Content starts

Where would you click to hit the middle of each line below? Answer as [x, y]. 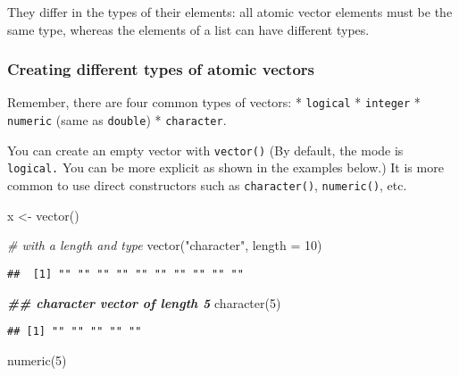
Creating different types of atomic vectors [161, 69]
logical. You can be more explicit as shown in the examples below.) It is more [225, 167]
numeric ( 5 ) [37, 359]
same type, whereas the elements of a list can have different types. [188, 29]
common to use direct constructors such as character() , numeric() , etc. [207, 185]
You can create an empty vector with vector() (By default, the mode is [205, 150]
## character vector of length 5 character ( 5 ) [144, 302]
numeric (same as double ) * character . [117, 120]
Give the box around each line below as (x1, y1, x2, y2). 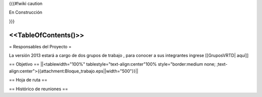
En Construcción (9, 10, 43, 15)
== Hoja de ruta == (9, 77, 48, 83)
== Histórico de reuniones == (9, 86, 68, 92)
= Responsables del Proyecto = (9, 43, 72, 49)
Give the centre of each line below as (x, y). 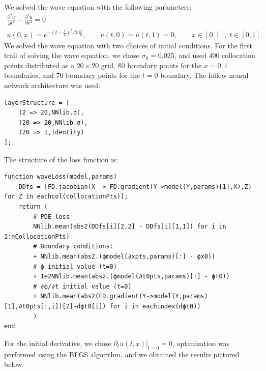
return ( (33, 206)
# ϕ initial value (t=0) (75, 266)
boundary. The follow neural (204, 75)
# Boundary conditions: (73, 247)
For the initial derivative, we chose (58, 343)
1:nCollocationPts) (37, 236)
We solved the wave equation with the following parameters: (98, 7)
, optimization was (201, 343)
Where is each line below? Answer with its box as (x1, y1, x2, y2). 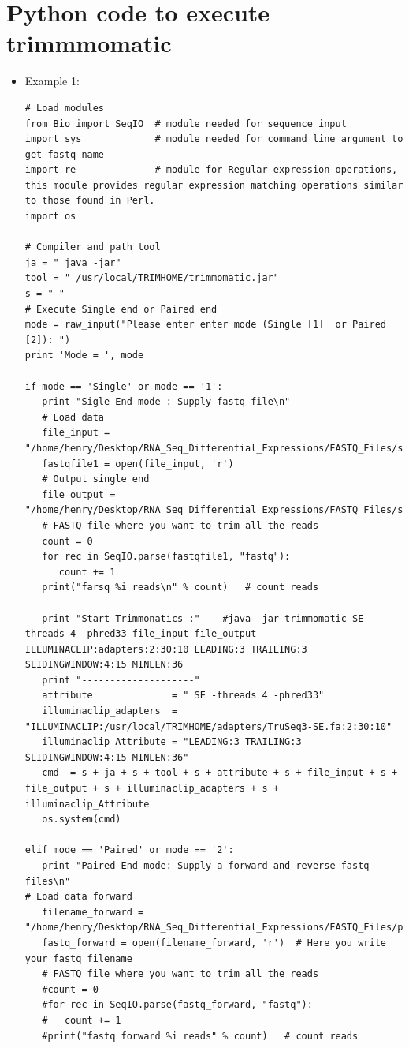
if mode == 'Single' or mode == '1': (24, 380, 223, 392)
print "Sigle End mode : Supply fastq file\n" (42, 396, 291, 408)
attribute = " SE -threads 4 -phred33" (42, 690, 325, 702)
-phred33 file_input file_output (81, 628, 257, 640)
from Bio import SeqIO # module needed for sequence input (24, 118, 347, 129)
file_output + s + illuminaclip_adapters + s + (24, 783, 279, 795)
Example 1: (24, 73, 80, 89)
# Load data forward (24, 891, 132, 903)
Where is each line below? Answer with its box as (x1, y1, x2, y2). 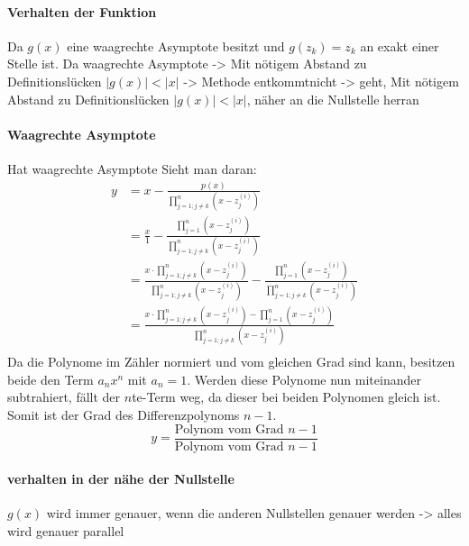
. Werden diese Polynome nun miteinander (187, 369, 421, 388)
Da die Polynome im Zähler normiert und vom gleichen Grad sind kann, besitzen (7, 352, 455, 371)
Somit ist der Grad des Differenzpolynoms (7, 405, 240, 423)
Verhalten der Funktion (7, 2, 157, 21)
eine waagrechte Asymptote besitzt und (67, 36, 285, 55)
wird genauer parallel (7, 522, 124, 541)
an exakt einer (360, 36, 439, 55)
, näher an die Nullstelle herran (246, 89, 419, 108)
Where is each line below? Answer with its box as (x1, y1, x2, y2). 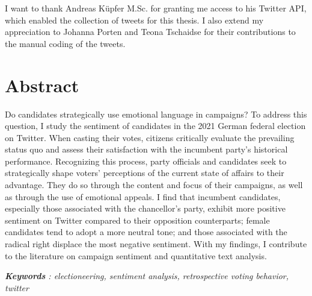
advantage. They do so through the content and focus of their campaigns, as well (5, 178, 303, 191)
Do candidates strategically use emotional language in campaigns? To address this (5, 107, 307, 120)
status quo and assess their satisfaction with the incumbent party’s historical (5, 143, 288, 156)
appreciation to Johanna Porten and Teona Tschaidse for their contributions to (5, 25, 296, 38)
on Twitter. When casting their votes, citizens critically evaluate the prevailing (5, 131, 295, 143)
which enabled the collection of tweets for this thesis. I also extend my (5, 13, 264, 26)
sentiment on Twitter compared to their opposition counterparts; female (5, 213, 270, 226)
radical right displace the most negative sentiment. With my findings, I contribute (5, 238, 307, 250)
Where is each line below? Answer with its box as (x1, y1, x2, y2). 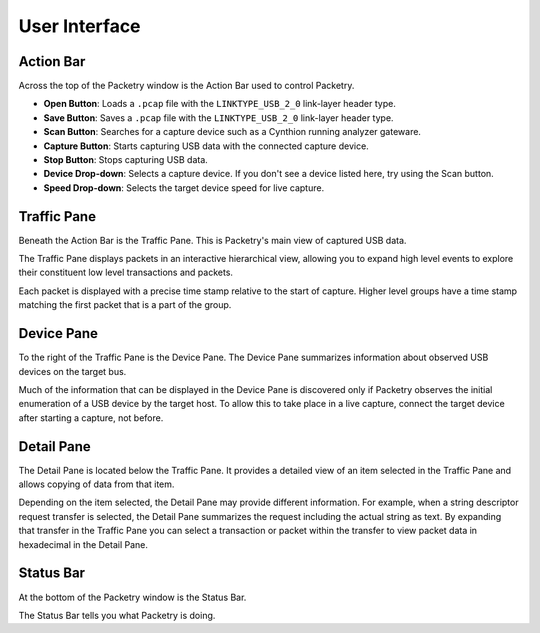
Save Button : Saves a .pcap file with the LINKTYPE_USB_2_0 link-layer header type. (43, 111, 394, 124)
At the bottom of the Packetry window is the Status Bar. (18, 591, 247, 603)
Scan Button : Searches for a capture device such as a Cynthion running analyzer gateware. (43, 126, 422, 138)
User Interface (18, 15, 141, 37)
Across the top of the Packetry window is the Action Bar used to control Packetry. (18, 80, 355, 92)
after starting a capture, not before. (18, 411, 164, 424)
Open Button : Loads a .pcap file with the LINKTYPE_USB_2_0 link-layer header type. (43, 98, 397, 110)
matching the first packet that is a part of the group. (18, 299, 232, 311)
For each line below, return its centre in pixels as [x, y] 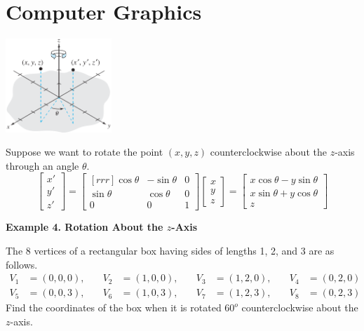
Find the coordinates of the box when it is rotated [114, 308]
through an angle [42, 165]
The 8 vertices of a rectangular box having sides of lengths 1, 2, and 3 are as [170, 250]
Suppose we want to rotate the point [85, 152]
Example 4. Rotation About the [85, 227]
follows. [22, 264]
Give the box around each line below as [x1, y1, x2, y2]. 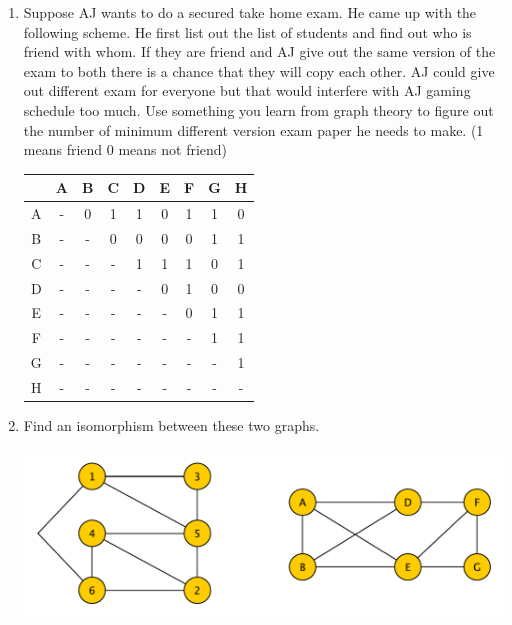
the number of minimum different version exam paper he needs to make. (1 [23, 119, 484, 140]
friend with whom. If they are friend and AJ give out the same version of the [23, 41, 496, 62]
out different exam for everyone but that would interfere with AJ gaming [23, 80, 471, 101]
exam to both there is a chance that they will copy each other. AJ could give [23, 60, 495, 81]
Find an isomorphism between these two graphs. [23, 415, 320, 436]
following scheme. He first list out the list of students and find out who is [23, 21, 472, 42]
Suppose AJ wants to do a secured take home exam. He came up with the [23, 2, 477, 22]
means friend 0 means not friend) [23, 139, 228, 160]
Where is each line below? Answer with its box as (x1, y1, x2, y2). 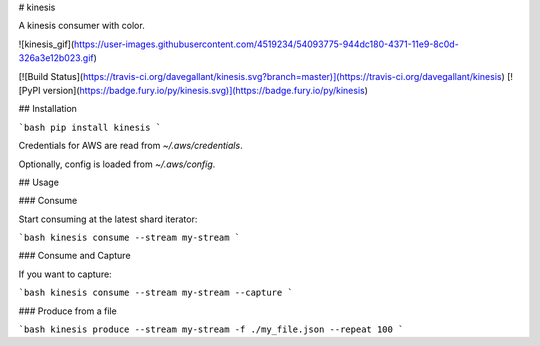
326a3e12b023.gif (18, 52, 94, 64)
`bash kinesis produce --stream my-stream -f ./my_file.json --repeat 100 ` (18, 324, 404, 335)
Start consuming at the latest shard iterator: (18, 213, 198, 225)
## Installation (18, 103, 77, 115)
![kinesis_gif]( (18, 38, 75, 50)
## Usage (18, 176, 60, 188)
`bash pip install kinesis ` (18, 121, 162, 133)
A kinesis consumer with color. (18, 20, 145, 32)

Content ends

TASK ITEM ->
Everything above from the line containing "on Twitter. When" down to the line containing "out different exam" is to be duplicated exactly, both lines included, and the pictures are to be omitted.

OUTPUT OF THE TASK ->
on Twitter. When casting their votes, citizens critically evaluate the prevailing (5, 131, 295, 143)
which enabled the collection of tweets for this thesis. I also extend my (5, 13, 264, 26)
sentiment on Twitter compared to their opposition counterparts; female (5, 213, 270, 226)
radical right displace the most negative sentiment. With my findings, I contribute (5, 238, 307, 250)
Where is each line below? Answer with its box as (x1, y1, x2, y2). 
Save Button : Saves a .pcap file with the LINKTYPE_USB_2_0 link-layer header type. (43, 111, 394, 124)
At the bottom of the Packetry window is the Status Bar. (18, 591, 247, 603)
Scan Button : Searches for a capture device such as a Cynthion running analyzer gateware. (43, 126, 422, 138)
User Interface (18, 15, 141, 37)
Across the top of the Packetry window is the Action Bar used to control Packetry. (18, 80, 355, 92)
after starting a capture, not before. (18, 411, 164, 424)
Open Button : Loads a .pcap file with the LINKTYPE_USB_2_0 link-layer header type. (43, 98, 397, 110)
matching the first packet that is a part of the group. (18, 299, 232, 311)
For each line below, return its centre in pixels as [x, y] 
Find the coordinates of the box when it is rotated [114, 308]
through an angle [42, 165]
The 8 vertices of a rectangular box having sides of lengths 1, 2, and 3 are as [170, 250]
Suppose we want to rotate the point [85, 152]
Example 4. Rotation About the [85, 227]
follows. [22, 264]
Give the box around each line below as [x1, y1, x2, y2]. 
the number of minimum different version exam paper he needs to make. (1 [23, 119, 484, 140]
friend with whom. If they are friend and AJ give out the same version of the [23, 41, 496, 62]
out different exam for everyone but that would interfere with AJ gaming [23, 80, 471, 101]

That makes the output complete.